Looking for a sweet, crispy treat that’s easy to make and guaranteed to satisfy your cravings? Maruya, or Filipino banana fritters, are the perfect solution! Crispy on the outside, soft and sweet on the inside, this classic Filipino snack is made with ripe bananas and a simple batter. It’s a favorite breakfast or merienda (afternoon snack) for many and can be made in minutes, making it a great option for anyone craving a quick and tasty bite.
What Is Maruya?
Maruya is a beloved Filipino snack that’s often enjoyed during mid-day breaks or as an after-school treat. It’s made by coating slices of ripe bananas in a light batter and frying them until golden brown. The result? A crispy exterior that gives way to the natural sweetness of the bananas. Sometimes, it’s sprinkled with sugar or drizzled with honey for an extra touch of sweetness.

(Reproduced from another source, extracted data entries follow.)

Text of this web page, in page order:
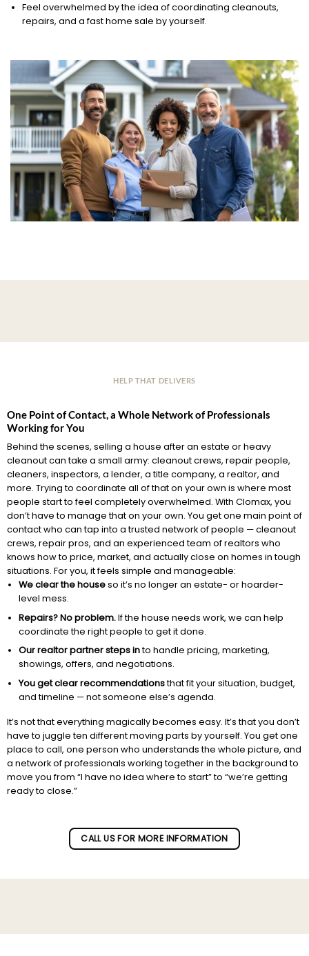
Feel overwhelmed by the idea of coordinating cleanouts,
repairs, and a fast home sale by yourself.
HELP THAT DELIVERS
One Point of Contact, a Whole Network of Professionals
Working for You
Behind the scenes, selling a house after an estate or heavy
cleanout can take a small army: cleanout crews, repair people,
cleaners, inspectors, a lender, a title company, a realtor, and
more. Trying to coordinate all of that on your own is where most
people start to feel completely overwhelmed. With Clomax, you
don’t have to manage that on your own. You get one main point of
contact who can tap into a trusted network of people — cleanout
crews, repair pros, and an experienced team of realtors who
knows how to price, market, and actually close on homes in tough
situations. For you, it feels simple and manageable:
We clear the houseso it’s no longer an estate- or hoarder-
level mess.
Repairs? No problem.If the house needs work, we can help
coordinate the right people to get it done.
Our realtor partner steps into handle pricing, marketing,
showings, offers, and negotiations.
You get clear recommendationsthat fit your situation, budget,
and timeline — not someone else’s agenda.
It’s not that everything magically becomes easy. It’s that you don’t
have to juggle ten different moving parts by yourself. You get one
place to call, one person who understands the whole picture, and
a network of professionals working together in the background to
move you from “I have no idea where to start” to “we’re getting
ready to close.”
CALL US FOR MORE INFORMATION

What makes maruya so irresistible is its perfect balance of texture. The batter adds a crunchy coating, while the bananas inside stay soft and melt-in-your-mouth sweet. Whether you’re enjoying it with a hot cup of coffee or tea or simply nibbling on it by itself, maruya is an unforgettable treat!

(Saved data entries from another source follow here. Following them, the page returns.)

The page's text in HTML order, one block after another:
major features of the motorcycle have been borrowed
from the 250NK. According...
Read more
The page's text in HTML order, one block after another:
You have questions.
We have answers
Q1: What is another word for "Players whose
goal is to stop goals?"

Ingredients You’ll Need for Maruya
Making maruya at home doesn’t require a lot of ingredients, and most of them are probably already in your kitchen. Here’s what you’ll need to get started:
- 3 ripe bananas (preferably saba or plantains, but regular bananas can work)
- 1 cup all-purpose flour
- 2 tablespoons sugar (you can adjust to your sweetness preference)

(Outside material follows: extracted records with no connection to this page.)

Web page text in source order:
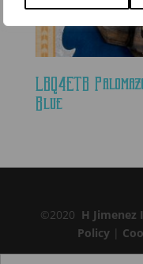
LBQ4ETB
Blue
©2020 H
Policy|
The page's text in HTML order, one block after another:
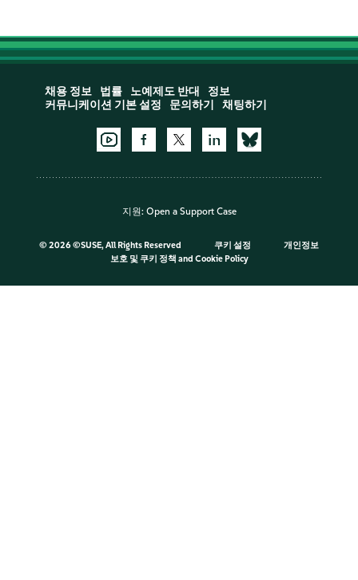
채용 정보 법률 노예제도 반대
정보
커뮤니케이션 기본 설정
문의하기 채팅하기
지원: Open a Support Case
© 2026 ©SUSE, All Rights Reserved 쿠키 설정
개인정보
보호 및 쿠키 정책 and Cookie Policy

- 1 teaspoon baking powder
- 1/4 teaspoon salt
- 1/2 teaspoon vanilla extract
- 1/2 cup water (adjust to get the right batter consistency)
- Oil for frying (vegetable oil works best)
- Optional: powdered sugar or cinnamon sugar for dusting
The key to making perfect maruya is using ripe bananas, as they bring out the sweetness and softness that make this snack so special. If you can get saba bananas, you’ll be even closer to the authentic flavor!
Step-by-Step Instructions to Make Maruya
Ready to try making your own maruya? It’s as simple as mixing, dipping, and frying. Here’s how:
Step 1: Prepare the Bananas
Start by peeling your bananas and slicing them into thin rounds or diagonal pieces, depending on your preference. The thinner the slices, the crispier the maruya will be. Aim for about 1/4-inch thick slices.
If you’re using saba bananas, they have a firmer texture compared to regular bananas, which makes them ideal for frying. But if you can’t find saba bananas, don’t worry—regular bananas will still work, just make sure they’re ripe for the best flavor.
Step 2: Make the Batter
In a mixing bowl, combine the all-purpose flour, sugar, baking powder, and salt. Mix them together until well combined. Next, add the water little by little, stirring continuously to form a smooth batter. It should be thick enough to coat the banana slices, but not too runny.
Add the vanilla extract to give the batter a subtle sweetness and depth of flavor. If the batter is too thick, just add a splash more water. If it’s too thin, add a little more flour until you achieve the right consistency.
Step 3: Heat the Oil
In a deep pan or frying pan, heat enough oil to submerge the banana slices halfway. You want the oil to be hot enough to fry the maruya until golden brown but not smoking. A good test to check if the oil is ready is to drop a small bit of batter in—if it sizzles immediately, the oil is at the perfect temperature.
Step 4: Coat the Bananas
Dip each banana slice into the batter, making sure it’s fully coated. Gently drop the coated banana into the hot oil. Fry in batches to avoid overcrowding the pan, which can lower the oil temperature and result in soggy fritters.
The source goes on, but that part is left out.